6th JUNE 1944

'Sword Beach Cemetery', Hermanville, 2004


  In many ways Sword Beach was the key to success in the Normandy landings. It was the nearest beach to Caen , the capital of the area and the prize that would need to be taken to allow a breakout. The plan was to land the 3rd Infantry Division (‘Monty’s Ironsides’), who would then link up with 6th Airborne Division on the Eastern Flank. The 3rd Division would be assisted in the landings by Lord Lovat’s 1st Special Service Brigade, which also included French commandos. Their opposition would be units from the German 716th Division, with 21st Panzer Division located in the Caen area – a possible major threat if tanks arrived to block the invasion.

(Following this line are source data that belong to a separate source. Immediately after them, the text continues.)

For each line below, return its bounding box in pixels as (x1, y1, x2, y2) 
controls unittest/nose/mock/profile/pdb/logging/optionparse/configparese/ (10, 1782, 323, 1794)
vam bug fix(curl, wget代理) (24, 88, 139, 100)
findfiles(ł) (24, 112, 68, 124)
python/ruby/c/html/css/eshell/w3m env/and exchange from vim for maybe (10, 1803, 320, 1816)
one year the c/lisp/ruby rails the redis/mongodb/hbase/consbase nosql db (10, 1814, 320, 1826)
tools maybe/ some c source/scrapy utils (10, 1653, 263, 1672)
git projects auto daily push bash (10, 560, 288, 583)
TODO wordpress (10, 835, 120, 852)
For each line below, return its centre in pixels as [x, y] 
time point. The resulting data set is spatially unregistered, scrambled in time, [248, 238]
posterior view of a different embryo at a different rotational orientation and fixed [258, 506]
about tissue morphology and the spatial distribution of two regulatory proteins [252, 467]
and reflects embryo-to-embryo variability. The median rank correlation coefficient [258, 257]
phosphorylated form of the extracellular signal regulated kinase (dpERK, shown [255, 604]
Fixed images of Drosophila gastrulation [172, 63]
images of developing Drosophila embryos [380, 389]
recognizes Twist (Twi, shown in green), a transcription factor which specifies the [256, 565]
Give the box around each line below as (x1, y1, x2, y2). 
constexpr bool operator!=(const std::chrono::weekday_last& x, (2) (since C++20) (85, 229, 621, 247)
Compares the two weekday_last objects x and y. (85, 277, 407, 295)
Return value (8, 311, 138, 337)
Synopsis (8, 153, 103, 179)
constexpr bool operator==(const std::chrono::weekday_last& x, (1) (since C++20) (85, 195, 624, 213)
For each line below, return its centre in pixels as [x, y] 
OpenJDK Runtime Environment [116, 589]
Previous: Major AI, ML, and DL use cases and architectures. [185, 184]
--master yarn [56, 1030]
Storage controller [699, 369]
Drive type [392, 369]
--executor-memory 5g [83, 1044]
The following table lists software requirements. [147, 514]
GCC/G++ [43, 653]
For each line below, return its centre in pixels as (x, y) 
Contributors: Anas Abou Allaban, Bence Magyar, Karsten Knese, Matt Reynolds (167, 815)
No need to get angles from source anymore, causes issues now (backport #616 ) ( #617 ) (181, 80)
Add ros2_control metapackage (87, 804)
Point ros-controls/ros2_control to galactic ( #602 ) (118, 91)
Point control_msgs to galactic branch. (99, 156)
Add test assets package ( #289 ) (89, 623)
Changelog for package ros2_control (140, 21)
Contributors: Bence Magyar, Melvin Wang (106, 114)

   The landings on Sword began at 7.25am, with the infantry of 3rd Division coming under heavy fire as they hit the beach. However, many Sherman DD tanks had landed successfully and were able to lay down fire support. The commandos were doing well, but encountering stiff resistance as they battled through the streets and bunkers at Ouistrehem. Units pushed gradually inland and neutralised the defences beyond the beach at Morris and Hillman bunker complexes. Meanwhile 1st Special Service Brigade linked up with 6th Airborne at Pegasus Bridge , and by late afternoon infantry and tanks from 3rd Division had also moved to Caen canal.

   A counter-attack from 21st Division comes in the late afternoon, when a Kampfgruppe (Battlegroup) advances on the Perriers Ridge. Although some units gain sight of the sea, the attack is driven back with heavy losses in tanks, equipment and men. The Germans withdraw to the high ground north of Caen , and the landings at Sword Beach are now secure. But Caen had not been taken – and wouldn’t be for some time to come.


   There has been much development along Sword Beach, but it is still possible to find traces of the D Day landings and German defences. The Hermanville War Cemetery, once called 'Sword Beach Cemetery' contains the graves of many 3rd Division men who fell here. Good museums also abound, such as the Museum of the Atlantic Wall at Ousitrehem. There are also many memorials to the units that landed, and inland is the impressive Hillman Bunker complex.